二十岁出道江湖,四年光景已是正道年轻一辈中的翘楚,行侠仗义,施恩不图报。只是不知为何,在他二十四岁风头无两的时候没了音信。江湖传言,他生性淡泊,看透名利,做隐侠去了。
此刻,深夜无月,齐嘉义沿着江边疾驰。他得到消息,一伙常年为恶水域的匪人今晚要在附近动手,此去正为除贼。
可是他到的晚了,江中那艘富丽堂皇的楼船已成了人间炼狱。
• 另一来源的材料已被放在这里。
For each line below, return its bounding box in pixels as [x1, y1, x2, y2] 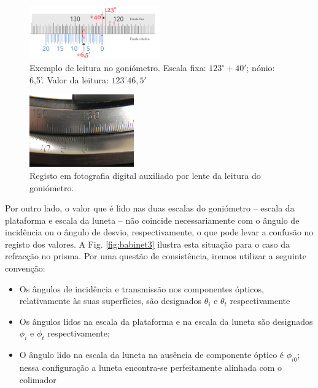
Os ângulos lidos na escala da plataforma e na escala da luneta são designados [19, 314, 313, 327]
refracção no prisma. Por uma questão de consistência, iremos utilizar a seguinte [5, 249, 306, 262]
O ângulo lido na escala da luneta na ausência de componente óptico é [19, 348, 284, 361]
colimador [19, 373, 56, 386]
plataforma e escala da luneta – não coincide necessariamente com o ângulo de [5, 213, 300, 226]
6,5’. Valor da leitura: [29, 73, 109, 86]
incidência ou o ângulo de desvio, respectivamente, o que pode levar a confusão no [5, 226, 314, 238]
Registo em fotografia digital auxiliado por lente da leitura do [29, 169, 261, 181]

远远地,只听见楼船里不断传来凄厉惨叫,更有些人惊恐下竟从船上跳入水中逃生,而江面宽阔,跳入水中也是死路一条。
齐嘉义一提气,纵身跃起,在水面上略停了三次便已落到船上,船中情形落入眼中,他更是怒火狂燃,十几个水贼正在屠船,老弱妇孺也不曾放过,遍地都是血迹和尸体。
狂喝一声,他揉身扑上,秋水剑密雨般舞起……
片刻工夫,除了跃水而逃的两、三盗匪,其余全皆毙命于秋水剑下。可他没半点开心,如果他早来半个时辰,惨剧就不会发生!
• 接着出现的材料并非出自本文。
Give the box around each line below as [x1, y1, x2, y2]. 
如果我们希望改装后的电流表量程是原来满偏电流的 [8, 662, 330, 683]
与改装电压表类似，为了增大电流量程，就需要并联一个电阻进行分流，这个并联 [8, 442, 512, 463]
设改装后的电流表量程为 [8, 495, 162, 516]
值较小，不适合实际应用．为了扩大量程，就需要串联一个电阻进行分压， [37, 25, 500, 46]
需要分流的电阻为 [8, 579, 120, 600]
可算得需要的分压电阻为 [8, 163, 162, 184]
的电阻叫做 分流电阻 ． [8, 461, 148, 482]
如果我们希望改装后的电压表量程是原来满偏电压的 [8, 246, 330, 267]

他咬着牙,默默在船上搜寻是否还有生还者,终于在最下面的底舱听到些许声息,一掌将虚掩的舱门推开……
舱内很黑,地上躺着两具尸身,似乎下面还被压着一具,该是三具。不对,下面那具小的在动!
齐嘉义忙从怀内掏出火熠子,将门口的灯点亮。舱内情形让他一呆。
底舱住的应该是下人,地上两具尸体虽然衣衫不整却仍看得出是仆从打扮,被压着的是个瘦小的孩子,头发蓬乱,面部向下,身上只有破破烂烂一件褂子,下身光裸着,依稀看到臀股间红白相间的污物。再看两个仆从胯下凶物都沾着血污,也便明白发生何事。
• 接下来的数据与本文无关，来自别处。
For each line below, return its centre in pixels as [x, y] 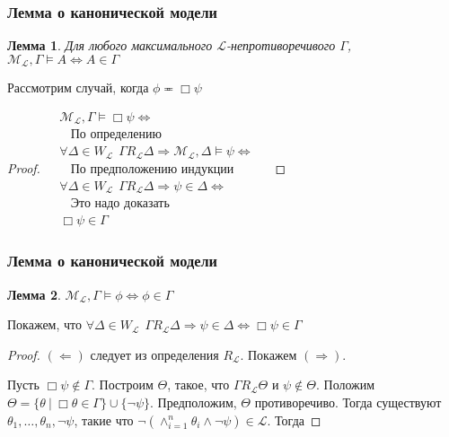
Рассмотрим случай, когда [78, 87]
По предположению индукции [152, 169]
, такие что [104, 420]
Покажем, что [45, 324]
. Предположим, [194, 402]
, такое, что [198, 385]
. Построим [123, 385]
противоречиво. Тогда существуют [348, 402]

此时,小孩正慢慢挣动,一双眸子从掩翼的蓬发中露出,眼神惊惶闪烁,手偷偷移向身后,大概是想用身上的破布遮掩下身。
齐嘉义双眉微皱,却也不出声,将剑取下,脱了自己袍子,然后从尸体下将寒颤畏缩的孩子裹了抱起,眼光扫及,见小孩双腿间两丸微颤,竟是个男童。心里暗叹,看来船主也非是什么好人,竟然纵容仆人作此恶行,枉死也算报应。不过这男童确也侥幸,匪盗匆忙间两刀砍杀了仆人,竟将他漏去。
孩子在他臂间不敢稍动,即使四肢尽都怕得发僵,显见是经常被苛待的。
齐嘉义抱他上楼,再仔细看,死去的人中果然有歌舞妓和一些打扮花俏的小倌。他问那孩子:「你是和这些人一起的吗?」
小孩失神地看着地上的尸体,闻言略略点头。
他本想再问,又觉得没甚必要,便又沉默不语。
他抬首看看这艘死气沉沉的船,心里不知何种滋味,叹口气,将那孩童夹在臂下重又掠回岸上,只不过此次在水上停了四次。可就这般,已将那小孩惊得两眼圆睁,像望着神袛一般地看向他的恩人。
齐嘉义夹着孩子直奔出去几里地,才看到远处村落,此时天之既白,他急于追缉漏网的盗贼,在村中找了家模样良善的农户,给了些银两,让他们请人医治并照顾晕阙过去的孩子,便径自离开。
也是他走得匆忙考虑不周,男童的伤势在那隐蔽处所,又有血污精斑,旁人一看便知究竟。农户虽朴实,对这不干不净的妓倌却打心眼瞧不起。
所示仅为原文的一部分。